Note	There is an improved version of the import in a followup post.

Utilizing the APOC extension, one can load the data from various sources (HTTP, file) in JSON, CSV or XML format.

The corporate data is available in JSONL format, which means that each line in the file is a JSON object. The lines are not bound together into an array.

After downloading and extracting the data, I had one file of about 4GB. A quick peek revealed the following structure:

{
  "all_attributes": {
    "_registerArt": "HRB",
    "_registerNummer": "126167",
    "additional_data": {
      "AD": true,
      "CD": true,
      "DK": true,
      "HD": false,
      "SI": true,
      "UT": true,
      "VÖ": true
    },
    "federal_state": "Hamburg",
    "native_company_number": "Hamburg HRB 126167",
    "registered_office": "Hamburg",
    "registrar": "Hamburg"
  },
  "company_number": "K1101R_HRB126167",
  "current_status": "currently registered",
  "jurisdiction_code": "de",
  "name": "Verseau Industrial Machinery Trading GmbH",
  "officers": [
    {
      "end_date": "2016-07-07",
      "name": "Zahra Abdi Savejiani",
      "other_attributes": {
        "city": "Hamburg",
        "dismissed": true,
        "firstname": "Zahra",
        "lastname": "Abdi Savejiani"
      },
      "position": "Geschäftsführer",
      "type": "person"
    }
  ],
  "registered_address": "Sierichstraße 16, 22301 Hamburg.",
  "retrieved_at": "2017-07-05T21:12:01Z"
}

Each line contains all the data for one company as well as all the officers for that company. The role of the officer is provided via the position attribute, more on this later. I could not make any sense of the data given under additional_data and decided to ignore it. Since I did not know much about the kind of queries I would run against the data, I first modelled the registrar and cities as their own nodes and came up with the following model:

Figure 1. First version of the schema

After playing around with the imported data, I decided that the City and Registrar nodes do not add any value for me and removed them as nodes, resulting in a schema that only consists of Company and Officer notes.

Since Cypher does not currently allow to have dynamic types of relationships, I needed to know the values of the position attributes for an officer:

sed '1s/^/[/; $!s/$/,/; $s/$/]/' de_companies_ocdata.jsonl | jq '.[]? | .officers | .[]? | .position' | sort -u
"Geschäftsführer"
"Inhaber"
"Liquidator"
"Persönlich haftender Gesellschafter"
"Prokurist"
"Vorstand"

This is using the jq JSON tool to parse out the position values. Since jq does not work with JSONL, I formed one big array using sed.

How much data do we have?

wc -l de_companies_ocdata.jsonl
 5305727 de_companies_ocdata.jsonl

About 5.3 million lines aka companies. Throwing all of this at neo4j in one block would require a lot of memory as the JSON would need to be parsed and converted.
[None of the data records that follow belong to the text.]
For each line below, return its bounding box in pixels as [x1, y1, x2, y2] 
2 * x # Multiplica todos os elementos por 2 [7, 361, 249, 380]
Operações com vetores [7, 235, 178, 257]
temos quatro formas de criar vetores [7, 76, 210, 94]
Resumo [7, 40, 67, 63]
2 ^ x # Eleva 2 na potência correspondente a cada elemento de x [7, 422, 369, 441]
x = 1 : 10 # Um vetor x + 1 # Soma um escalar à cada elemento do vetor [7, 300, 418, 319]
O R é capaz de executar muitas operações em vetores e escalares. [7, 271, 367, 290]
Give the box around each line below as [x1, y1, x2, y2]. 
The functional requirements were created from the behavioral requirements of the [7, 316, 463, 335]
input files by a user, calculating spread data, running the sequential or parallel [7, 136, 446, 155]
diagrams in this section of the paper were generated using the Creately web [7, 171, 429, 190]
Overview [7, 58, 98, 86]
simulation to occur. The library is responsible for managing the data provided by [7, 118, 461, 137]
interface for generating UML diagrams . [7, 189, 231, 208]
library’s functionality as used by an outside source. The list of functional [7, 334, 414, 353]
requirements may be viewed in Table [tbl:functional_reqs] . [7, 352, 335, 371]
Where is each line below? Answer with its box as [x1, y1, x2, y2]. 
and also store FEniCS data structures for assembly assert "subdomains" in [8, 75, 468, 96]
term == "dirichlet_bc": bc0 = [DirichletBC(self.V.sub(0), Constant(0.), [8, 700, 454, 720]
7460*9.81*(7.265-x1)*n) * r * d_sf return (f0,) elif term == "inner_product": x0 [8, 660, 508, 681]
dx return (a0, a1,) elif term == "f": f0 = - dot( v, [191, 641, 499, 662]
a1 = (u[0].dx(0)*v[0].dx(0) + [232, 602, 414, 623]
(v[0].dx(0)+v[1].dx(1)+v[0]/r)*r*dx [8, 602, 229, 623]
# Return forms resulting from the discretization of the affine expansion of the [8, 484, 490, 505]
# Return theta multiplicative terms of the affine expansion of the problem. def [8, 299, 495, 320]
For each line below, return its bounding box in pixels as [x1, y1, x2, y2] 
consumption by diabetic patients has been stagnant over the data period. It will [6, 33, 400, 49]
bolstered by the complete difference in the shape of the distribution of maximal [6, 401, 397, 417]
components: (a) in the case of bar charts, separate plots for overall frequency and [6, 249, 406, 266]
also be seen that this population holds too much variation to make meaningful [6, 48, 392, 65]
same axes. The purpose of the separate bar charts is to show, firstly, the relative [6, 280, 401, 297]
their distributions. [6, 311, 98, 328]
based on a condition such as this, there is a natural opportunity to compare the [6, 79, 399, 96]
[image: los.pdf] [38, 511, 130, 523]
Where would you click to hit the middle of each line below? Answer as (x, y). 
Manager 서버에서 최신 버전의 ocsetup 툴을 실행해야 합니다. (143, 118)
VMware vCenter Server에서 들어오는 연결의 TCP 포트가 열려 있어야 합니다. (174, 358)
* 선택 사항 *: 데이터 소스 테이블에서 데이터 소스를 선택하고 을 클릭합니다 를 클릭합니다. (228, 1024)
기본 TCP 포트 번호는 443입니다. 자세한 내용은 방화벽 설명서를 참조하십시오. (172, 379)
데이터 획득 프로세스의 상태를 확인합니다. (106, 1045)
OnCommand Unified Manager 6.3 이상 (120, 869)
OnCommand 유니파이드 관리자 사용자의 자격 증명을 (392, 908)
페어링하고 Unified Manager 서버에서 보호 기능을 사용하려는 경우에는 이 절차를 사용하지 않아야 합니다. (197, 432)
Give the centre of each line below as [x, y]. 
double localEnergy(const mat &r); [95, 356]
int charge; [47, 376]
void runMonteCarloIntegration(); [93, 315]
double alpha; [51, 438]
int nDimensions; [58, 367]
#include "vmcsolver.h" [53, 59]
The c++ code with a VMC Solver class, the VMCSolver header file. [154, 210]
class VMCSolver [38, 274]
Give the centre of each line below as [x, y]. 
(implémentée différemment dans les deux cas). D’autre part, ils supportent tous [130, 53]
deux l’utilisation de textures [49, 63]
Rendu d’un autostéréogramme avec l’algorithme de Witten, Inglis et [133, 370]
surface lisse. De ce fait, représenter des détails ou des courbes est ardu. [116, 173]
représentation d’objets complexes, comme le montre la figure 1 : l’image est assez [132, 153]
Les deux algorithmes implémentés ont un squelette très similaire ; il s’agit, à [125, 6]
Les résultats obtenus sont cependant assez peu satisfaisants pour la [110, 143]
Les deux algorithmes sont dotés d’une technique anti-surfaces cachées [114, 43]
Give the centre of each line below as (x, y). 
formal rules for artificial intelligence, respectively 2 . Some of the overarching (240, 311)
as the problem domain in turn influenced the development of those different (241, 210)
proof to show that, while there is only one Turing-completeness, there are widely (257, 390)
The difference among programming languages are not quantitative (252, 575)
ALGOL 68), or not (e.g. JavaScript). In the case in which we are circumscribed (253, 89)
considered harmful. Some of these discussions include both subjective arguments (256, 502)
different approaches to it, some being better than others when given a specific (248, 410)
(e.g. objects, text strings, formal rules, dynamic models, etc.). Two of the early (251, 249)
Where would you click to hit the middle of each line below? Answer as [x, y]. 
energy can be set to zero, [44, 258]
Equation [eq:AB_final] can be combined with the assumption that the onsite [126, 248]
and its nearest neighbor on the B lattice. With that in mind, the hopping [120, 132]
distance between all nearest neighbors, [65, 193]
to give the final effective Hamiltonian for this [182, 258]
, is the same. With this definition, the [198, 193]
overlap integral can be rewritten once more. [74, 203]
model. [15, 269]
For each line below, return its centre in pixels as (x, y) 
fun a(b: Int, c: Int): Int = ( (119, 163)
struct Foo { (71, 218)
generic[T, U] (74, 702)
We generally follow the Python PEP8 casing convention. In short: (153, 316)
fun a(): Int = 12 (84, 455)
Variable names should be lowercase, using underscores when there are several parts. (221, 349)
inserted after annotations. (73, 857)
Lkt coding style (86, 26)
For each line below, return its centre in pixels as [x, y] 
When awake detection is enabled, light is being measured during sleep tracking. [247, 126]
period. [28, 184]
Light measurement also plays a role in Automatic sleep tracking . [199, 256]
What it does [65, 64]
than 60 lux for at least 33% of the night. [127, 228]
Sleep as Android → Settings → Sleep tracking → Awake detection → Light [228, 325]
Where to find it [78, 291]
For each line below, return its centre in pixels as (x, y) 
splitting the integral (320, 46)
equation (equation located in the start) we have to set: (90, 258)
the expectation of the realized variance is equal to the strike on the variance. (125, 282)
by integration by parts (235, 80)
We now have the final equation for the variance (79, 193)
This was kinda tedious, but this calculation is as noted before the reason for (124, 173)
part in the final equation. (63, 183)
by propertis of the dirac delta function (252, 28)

Also, the transaction would be rather large, adding to the needed memory.

I decided to split the data into files, each containing 5000 companies. Also, each file needed to be a valid JSON file, so I concatenated the lines into an array:

gsplit -a6 -d --additional-suffix=.jsonl -l 5000 de_companies_ocdata.jsonl split/handel

for f in handel*; do sed '1s/^/[/; $!s/$/,/; $s/$/]/' $f > ../json/$f; rm $f; done

Note	Needed `gsplit`, as the split on the mac is a missing some of the options needed.

We now have the data in digestible chunks and can start importing. I used python -m SimpleHTTPServer to serve the files via HTTP. Putting them into the neo4j import folder should have worked as well.

As preparation I adjusted the memory for neo4j so that all the data would fit into it:

dbms.memory.heap.max_size=4G
dbms.memory.pagecache.size=6G

Since I used the MERGE cypher command to prevent data duplication, I learned that it is very helpful to add indices to the attributes one wants to merge against:

create constraint on (n:Company) assert n.id is unique;
create constraint on (n:Officer) assert n.name is unique;

The import script:

call apoc.periodic.iterate( # (1)
"unwind range(0, 1061) as filenb return filenb", # (2)
"call apoc.load.jsonArray('http://localhost:8000/split/json/handel'+substring('000000',size(filenb+'')) + filenb +'.jsonl')
    yield value with apoc.convert.toMap(value) as c # (3)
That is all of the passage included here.